Auto Rescheduling Logic Confusion

Post by blevans »

I am trying to understand how the auto rescheduling logic is supposed to work.
The recommended values in nagios.cfg are:

Code: Select all

auto_reschedule_checks=1
auto_rescheduling_interval=30
auto_rescheduling_window=45
Supposedly this is after they realized the default values (same as above but with window=180) had the potential to have checks that never actually get executed.
How are these new values any different?
How I understand it, every 30sec, it takes the next 45sec of checks and reschedules them in a more even manner.
Isnt it possible for a check to indefinitely get rescheduled into that last 15 seconds of the 45sec window?
Am I missing something? Do rescheduled checks get an elevated priority so they aren't rescheduled again?

Seems to me that the only way to prevent that is for the interval and window to be the same.
Which means maybe a couple checks occurring right at each 30sec transition may go unnoticed,
but Id rather that than what I am presuming the behavior is with the "recommended" interval=30sec , window=45sec.

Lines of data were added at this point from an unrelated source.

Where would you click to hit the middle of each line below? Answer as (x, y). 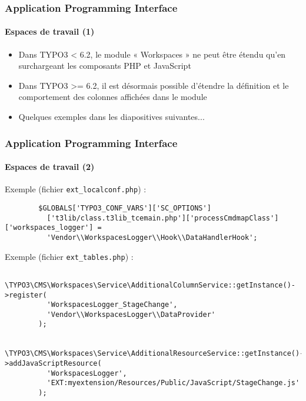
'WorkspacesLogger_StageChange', (112, 305)
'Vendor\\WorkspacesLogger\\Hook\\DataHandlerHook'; (152, 237)
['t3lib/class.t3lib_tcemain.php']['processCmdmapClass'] (163, 218)
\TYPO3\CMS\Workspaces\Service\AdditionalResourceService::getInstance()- (154, 354)
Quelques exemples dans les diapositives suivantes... (112, 117)
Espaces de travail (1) (50, 31)
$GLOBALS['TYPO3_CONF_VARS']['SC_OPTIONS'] (125, 208)
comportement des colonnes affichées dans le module (113, 97)
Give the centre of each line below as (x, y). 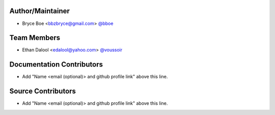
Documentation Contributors (56, 64)
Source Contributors (43, 91)
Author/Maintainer (39, 11)
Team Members (35, 38)
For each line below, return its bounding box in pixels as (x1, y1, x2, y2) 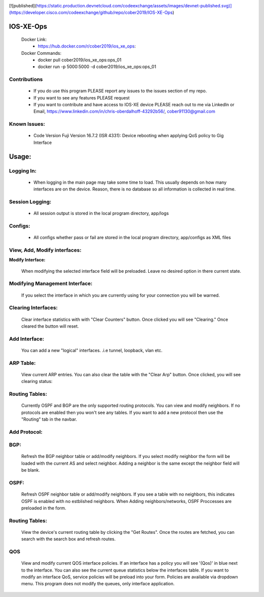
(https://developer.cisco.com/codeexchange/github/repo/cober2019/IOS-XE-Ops (9, 10, 173, 16)
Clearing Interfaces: (9, 304, 58, 311)
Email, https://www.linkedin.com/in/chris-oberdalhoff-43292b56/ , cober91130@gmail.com (33, 108, 216, 115)
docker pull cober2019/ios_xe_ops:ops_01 (38, 57, 122, 63)
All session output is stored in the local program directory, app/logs (33, 211, 169, 216)
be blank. (21, 467, 40, 473)
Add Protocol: (9, 429, 43, 435)
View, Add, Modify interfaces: (9, 246, 82, 253)
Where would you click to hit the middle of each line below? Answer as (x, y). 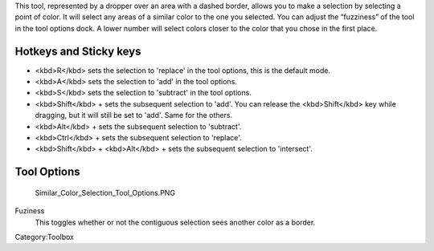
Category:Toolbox (45, 237)
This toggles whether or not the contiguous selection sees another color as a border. (175, 222)
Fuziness (30, 211)
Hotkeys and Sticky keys (78, 51)
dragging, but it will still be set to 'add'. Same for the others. (134, 115)
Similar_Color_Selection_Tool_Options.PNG (105, 192)
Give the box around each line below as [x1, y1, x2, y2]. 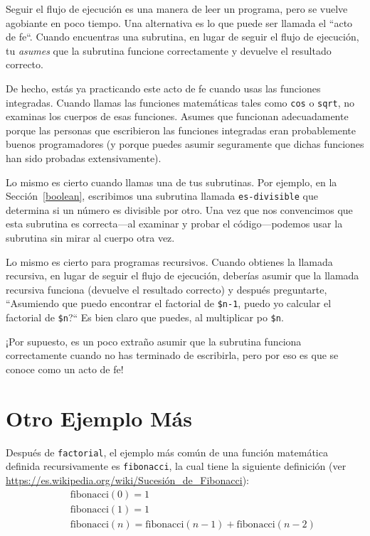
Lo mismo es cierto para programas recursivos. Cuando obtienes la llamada [6, 254, 333, 269]
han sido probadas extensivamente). [6, 151, 162, 165]
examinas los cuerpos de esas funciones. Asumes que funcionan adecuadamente [6, 109, 349, 124]
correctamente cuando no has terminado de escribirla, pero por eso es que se [6, 348, 339, 363]
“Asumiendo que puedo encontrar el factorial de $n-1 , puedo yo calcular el [6, 296, 332, 311]
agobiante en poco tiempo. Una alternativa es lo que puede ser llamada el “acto [6, 15, 353, 30]
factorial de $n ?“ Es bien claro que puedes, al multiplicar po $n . [6, 310, 284, 325]
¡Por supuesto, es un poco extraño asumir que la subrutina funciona [6, 333, 302, 348]
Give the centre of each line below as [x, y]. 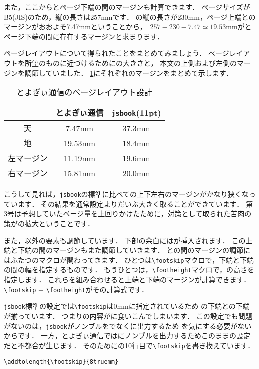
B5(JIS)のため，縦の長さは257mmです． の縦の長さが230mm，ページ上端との [130, 17]
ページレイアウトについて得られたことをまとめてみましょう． [105, 53]
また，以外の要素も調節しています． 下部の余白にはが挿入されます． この [125, 240]
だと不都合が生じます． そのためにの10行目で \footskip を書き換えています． [129, 345]
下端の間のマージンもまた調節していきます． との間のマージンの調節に [134, 250]
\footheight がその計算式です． [97, 289]
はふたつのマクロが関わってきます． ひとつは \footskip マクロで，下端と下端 [129, 259]
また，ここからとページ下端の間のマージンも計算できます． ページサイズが [127, 7]

Had trouble understanding how the rescheduling is working by looking at the code..
Any insights would be helpful!
Last edited by blevans on Wed Jan 18, 2023 9:44 am, edited 1 time in total.
blevans
Posts: 13
Joined: Mon Mar 23, 2015 3:40 pm

Re: Auto Rescheduling Logic Confusion

Post by blevans »

Here's where they indicate that the values should be changed to 30/45 from 30/180:
https://nagios.force.com/support/s/arti ... g-4f7efc76

But the default values in nagios.cfg with Core v4.4.6 are still the old ("buggy") values (30/180)!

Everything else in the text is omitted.